AIM OF THE TASK ▸
Make an exact copy of the records, dropping all pictures.

╔══

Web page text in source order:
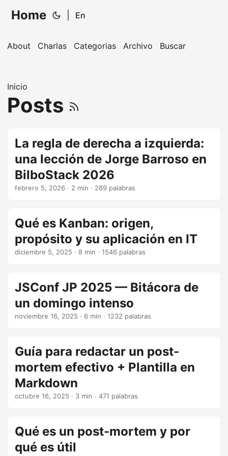
Home En
About Charlas Categorias Archivo Buscar
Inicio
Posts
La regla de derecha a izquierda:
una lección de Jorge Barroso en
BilboStack 2026
febrero 5, 2026 · 2 min · 289 palabras
Qué es Kanban: origen,
propósito y su aplicación en IT
diciembre 5, 2025 · 8 min · 1546 palabras
JSConf JP 2025 — Bitácora de
un domingo intenso
noviembre 16, 2025 · 6 min · 1232 palabras
Guía para redactar un post-
mortem efectivo + Plantilla en
Markdown
octubre 16, 2025 · 3 min · 471 palabras
Qué es un post-mortem y por
qué es útil
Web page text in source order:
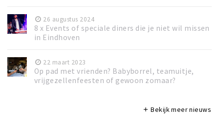
26 augustus 2024
8 x Events of speciale diners die je niet wil missen
in Eindhoven
22 maart 2023
Op pad met vrienden? Babyborrel, teamuitje,
vrijgezellenfeesten of gewoon zomaar?
add Bekijk meer nieuws
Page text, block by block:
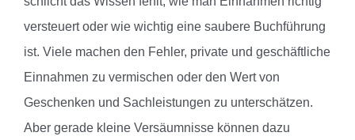
versteuert oder wie wichtig eine saubere Buchführung
ist. Viele machen den Fehler, private und geschäftliche
Einnahmen zu vermischen oder den Wert von
Geschenken und Sachleistungen zu unterschätzen.
Aber gerade kleine Versäumnisse können dazu
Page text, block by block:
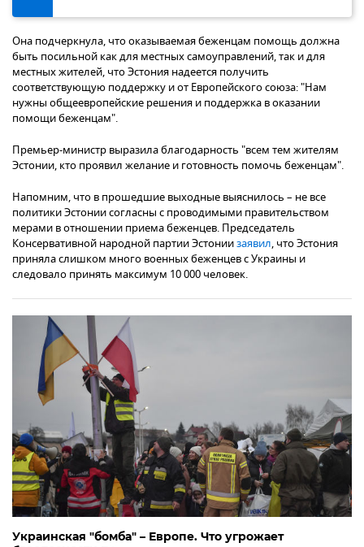
Она подчеркнула, что оказываемая беженцам помощь должна
быть посильной как для местных самоуправлений, так и для
местных жителей, что Эстония надеется получить
соответствующую поддержку и от Европейского союза: "Нам
нужны общеевропейские решения и поддержка в оказании
помощи беженцам".
Премьер-министр выразила благодарность "всем тем жителям
Эстонии, кто проявил желание и готовность помочь беженцам".
Напомним, что в прошедшие выходные выяснилось – не все
политики Эстонии согласны с проводимыми правительством
мерами в отношении приема беженцев. Председатель
Консервативной народной партии Эстониизаявил, что Эстония
приняла слишком много военных беженцев с Украины и
следовало принять максимум 10 000 человек.
Украинская "бомба" – Европе. Что угрожает
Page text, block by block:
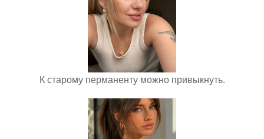
К старому перманенту можно привыкнуть.
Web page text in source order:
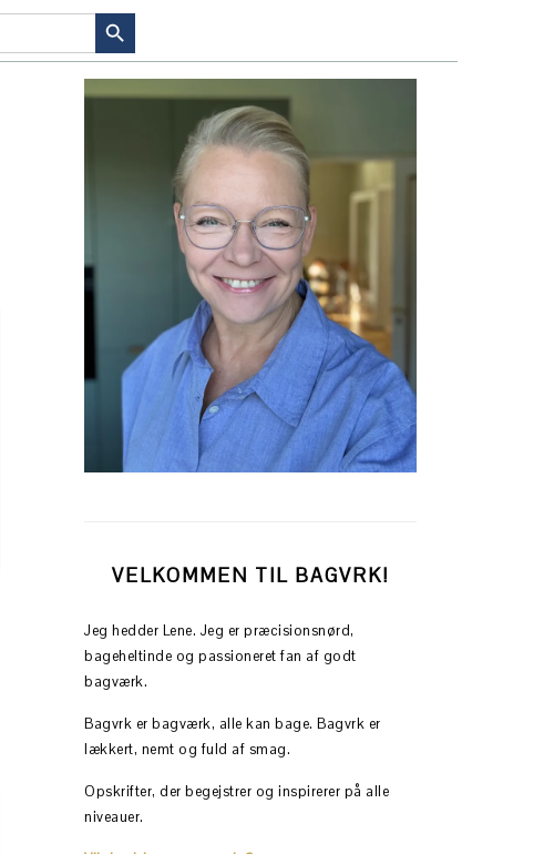
SEARCH BUTTON
PRIMÆR
SIDEBAR
VELKOMMEN TIL BAGVRK!
Jeg hedder Lene. Jeg er præcisionsnørd,
bageheltinde og passioneret fan af godt
bagværk.
Bagvrk er bagværk, alle kan bage. Bagvrk er
lækkert, nemt og fuld af smag.
Opskrifter, der begejstrer og inspirerer på alle
niveauer.
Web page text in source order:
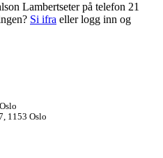
Lambertseter på telefon 21
Si ifra eller logg inn og
1153 Oslo
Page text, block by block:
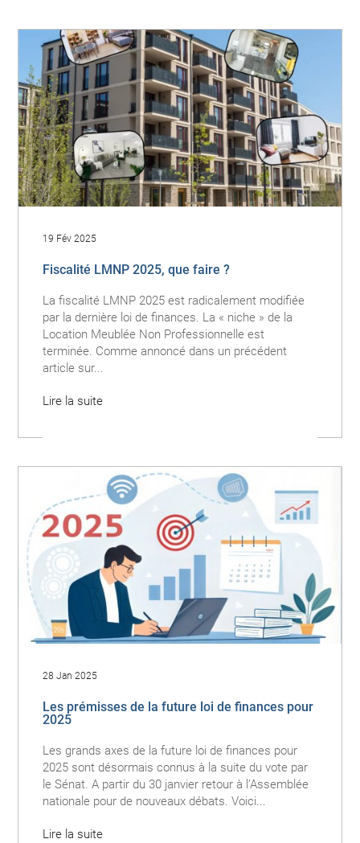
Fiscalité LMNP 2025, que faire ?
La fiscalité LMNP 2025 est radicalement modifiée
par la dernière loi de finances. La « niche » de la
Location Meublée Non Professionnelle est
terminée. Comme annoncé dans un précédent
article sur...
Lire la suite
19 Fév 2025
Les prémisses de la future loi de finances pour
2025
Les grands axes de la future loi de finances pour
2025 sont désormais connus à la suite du vote par
le Sénat. A partir du 30 janvier retour à l’Assemblée
nationale pour de nouveaux débats. Voici...
Lire la suite
28 Jan 2025
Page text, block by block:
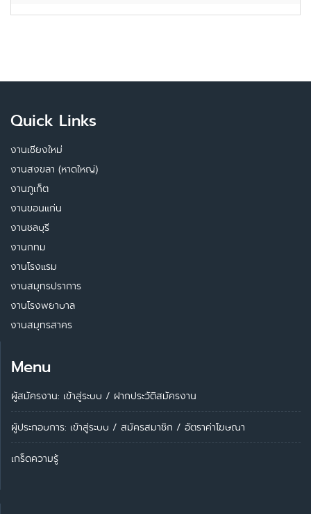
Quick Links
งานเชียงใหม่
งานสงขลา (หาดใหญ่)
งานภูเก็ต
งานขอนแก่น
งานชลบุรี
งานกทม
งานโรงแรม
งานสมุทรปราการ
งานโรงพยาบาล
งานสมุทรสาคร
Menu
ผู้สมัครงาน: เข้าสู่ระบบ / ฝากประวัติสมัครงาน
ผู้ประกอบการ: เข้าสู่ระบบ / สมัครสมาชิก / อัตราค่าโฆษณา
เกร็ดความรู้
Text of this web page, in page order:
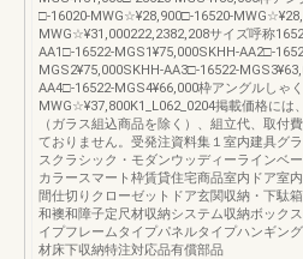
□-16020-MWG☆¥28,900□-16520-
MWG☆¥31,000222,2382,208サイズ呼称
AA1□-16522-MGS1¥75,000SKHH-AA2□-
MGS2¥75,000SKHH-AA3□-16522-
AA4□-16522-MGS4¥66,000枠アングルしゃ
MWG☆¥37,800K1_L062_0204掲載価格には
（ガラス組込商品を除く）、組立代、取付
ておりません。受発注資料集１室内建具グ
スクラシック・モダンウッディーラインベ
カラースマート枠賃貸住宅商品室内ドア室
間仕切りクローゼットドア玄関収納・下駄
和襖和障子定尺材収納システム収納ボック
イプフレームタイプパネルタイプハンギン
材床下収納特注対応品有償部品
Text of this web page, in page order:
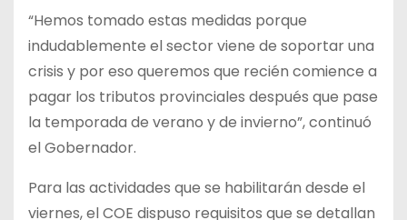
“Hemos tomado estas medidas porque
indudablemente el sector viene de soportar una
crisis y por eso queremos que recién comience a
pagar los tributos provinciales después que pase
la temporada de verano y de invierno”, continuó
el Gobernador.
Para las actividades que se habilitarán desde el
viernes, el COE dispuso requisitos que se detallan
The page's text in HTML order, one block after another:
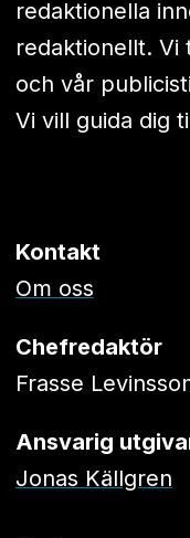
redaktionella
redaktionellt. Vi
och vår
Vi vill guida dig
Kontakt
Om oss
Chefredaktör
Frasse
Ansvarig
Jonas Källgren
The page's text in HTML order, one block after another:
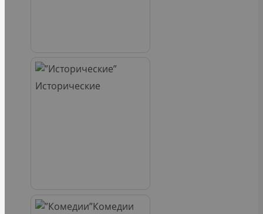
Исторические
Комедии
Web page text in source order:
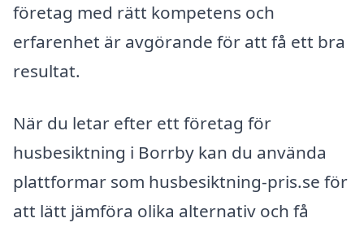
företag med rätt kompetens och
erfarenhet är avgörande för att få ett bra
resultat.
När du letar efter ett företag för
husbesiktning i Borrby kan du använda
plattformar som husbesiktning-pris.se för
att lätt jämföra olika alternativ och få
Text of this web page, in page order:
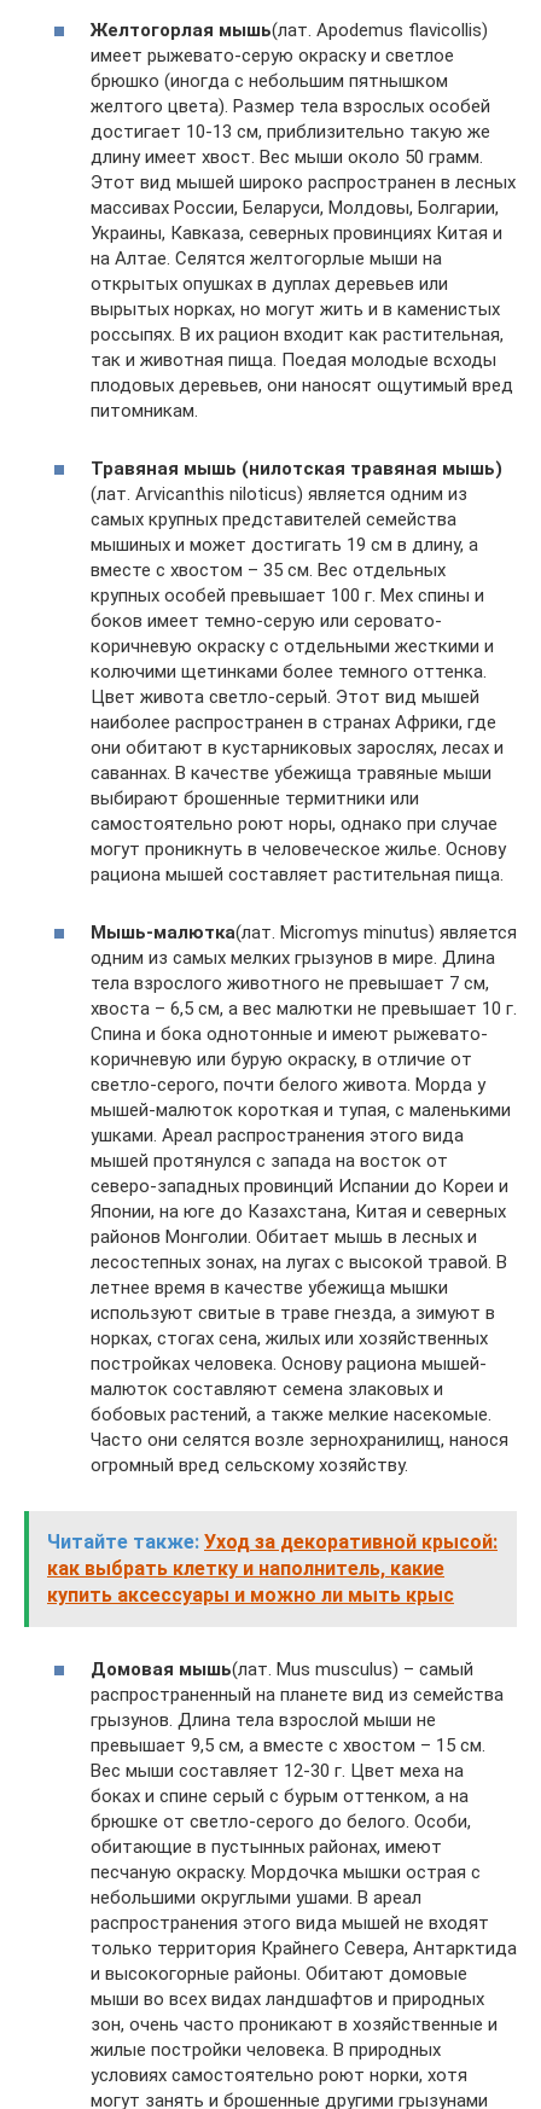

╚══

SOLUTION TO THE EXERCISE ▸
Web page text in source order:
Home En
About Charlas Categorias Archivo Buscar
Inicio
Posts
La regla de derecha a izquierda:
una lección de Jorge Barroso en
BilboStack 2026
febrero 5, 2026 · 2 min · 289 palabras
Qué es Kanban: origen,
propósito y su aplicación en IT
diciembre 5, 2025 · 8 min · 1546 palabras
JSConf JP 2025 — Bitácora de
un domingo intenso
noviembre 16, 2025 · 6 min · 1232 palabras
Guía para redactar un post-
mortem efectivo + Plantilla en
Markdown
octubre 16, 2025 · 3 min · 471 palabras
Qué es un post-mortem y por
qué es útil
Web page text in source order:
26 augustus 2024
8 x Events of speciale diners die je niet wil missen
in Eindhoven
22 maart 2023
Op pad met vrienden? Babyborrel, teamuitje,
vrijgezellenfeesten of gewoon zomaar?
add Bekijk meer nieuws
Page text, block by block:
versteuert oder wie wichtig eine saubere Buchführung
ist. Viele machen den Fehler, private und geschäftliche
Einnahmen zu vermischen oder den Wert von
Geschenken und Sachleistungen zu unterschätzen.
Aber gerade kleine Versäumnisse können dazu
Page text, block by block:
Она подчеркнула, что оказываемая беженцам помощь должна
быть посильной как для местных самоуправлений, так и для
местных жителей, что Эстония надеется получить
соответствующую поддержку и от Европейского союза: "Нам
нужны общеевропейские решения и поддержка в оказании
помощи беженцам".
Премьер-министр выразила благодарность "всем тем жителям
Эстонии, кто проявил желание и готовность помочь беженцам".
Напомним, что в прошедшие выходные выяснилось – не все
политики Эстонии согласны с проводимыми правительством
мерами в отношении приема беженцев. Председатель
Консервативной народной партии Эстониизаявил, что Эстония
приняла слишком много военных беженцев с Украины и
следовало принять максимум 10 000 человек.
Украинская "бомба" – Европе. Что угрожает
Page text, block by block:
К старому перманенту можно привыкнуть.
Web page text in source order:
SEARCH BUTTON
PRIMÆR
SIDEBAR
VELKOMMEN TIL BAGVRK!
Jeg hedder Lene. Jeg er præcisionsnørd,
bageheltinde og passioneret fan af godt
bagværk.
Bagvrk er bagværk, alle kan bage. Bagvrk er
lækkert, nemt og fuld af smag.
Opskrifter, der begejstrer og inspirerer på alle
niveauer.
Web page text in source order:
Lambertseter på telefon 21
Si ifra eller logg inn og
1153 Oslo
Page text, block by block:
Fiscalité LMNP 2025, que faire ?
La fiscalité LMNP 2025 est radicalement modifiée
par la dernière loi de finances. La « niche » de la
Location Meublée Non Professionnelle est
terminée. Comme annoncé dans un précédent
article sur...
Lire la suite
19 Fév 2025
Les prémisses de la future loi de finances pour
2025
Les grands axes de la future loi de finances pour
2025 sont désormais connus à la suite du vote par
le Sénat. A partir du 30 janvier retour à l’Assemblée
nationale pour de nouveaux débats. Voici...
Lire la suite
28 Jan 2025
Page text, block by block:
Quick Links
งานเชียงใหม่
งานสงขลา (หาดใหญ่)
งานภูเก็ต
งานขอนแก่น
งานชลบุรี
งานกทม
งานโรงแรม
งานสมุทรปราการ
งานโรงพยาบาล
งานสมุทรสาคร
Menu
ผู้สมัครงาน: เข้าสู่ระบบ / ฝากประวัติสมัครงาน
ผู้ประกอบการ: เข้าสู่ระบบ / สมัครสมาชิก / อัตราค่าโฆษณา
เกร็ดความรู้
Text of this web page, in page order:
□-16020-MWG☆¥28,900□-16520-
MWG☆¥31,000222,2382,208サイズ呼称
AA1□-16522-MGS1¥75,000SKHH-AA2□-
MGS2¥75,000SKHH-AA3□-16522-
AA4□-16522-MGS4¥66,000枠アングルしゃ
MWG☆¥37,800K1_L062_0204掲載価格には
（ガラス組込商品を除く）、組立代、取付
ておりません。受発注資料集１室内建具グ
スクラシック・モダンウッディーラインベ
カラースマート枠賃貸住宅商品室内ドア室
間仕切りクローゼットドア玄関収納・下駄
和襖和障子定尺材収納システム収納ボック
イプフレームタイプパネルタイプハンギン
材床下収納特注対応品有償部品
Text of this web page, in page order:
“Hemos tomado estas medidas porque
indudablemente el sector viene de soportar una
crisis y por eso queremos que recién comience a
pagar los tributos provinciales después que pase
la temporada de verano y de invierno”, continuó
el Gobernador.
Para las actividades que se habilitarán desde el
viernes, el COE dispuso requisitos que se detallan
The page's text in HTML order, one block after another:
redaktionella
redaktionellt. Vi
och vår
Vi vill guida dig
Kontakt
Om oss
Chefredaktör
Frasse
Ansvarig
Jonas Källgren
The page's text in HTML order, one block after another:
Исторические
Комедии
Web page text in source order:
företag med rätt kompetens och
erfarenhet är avgörande för att få ett bra
resultat.
När du letar efter ett företag för
husbesiktning i Borrby kan du använda
plattformar som husbesiktning-pris.se för
att lätt jämföra olika alternativ och få
Text of this web page, in page order:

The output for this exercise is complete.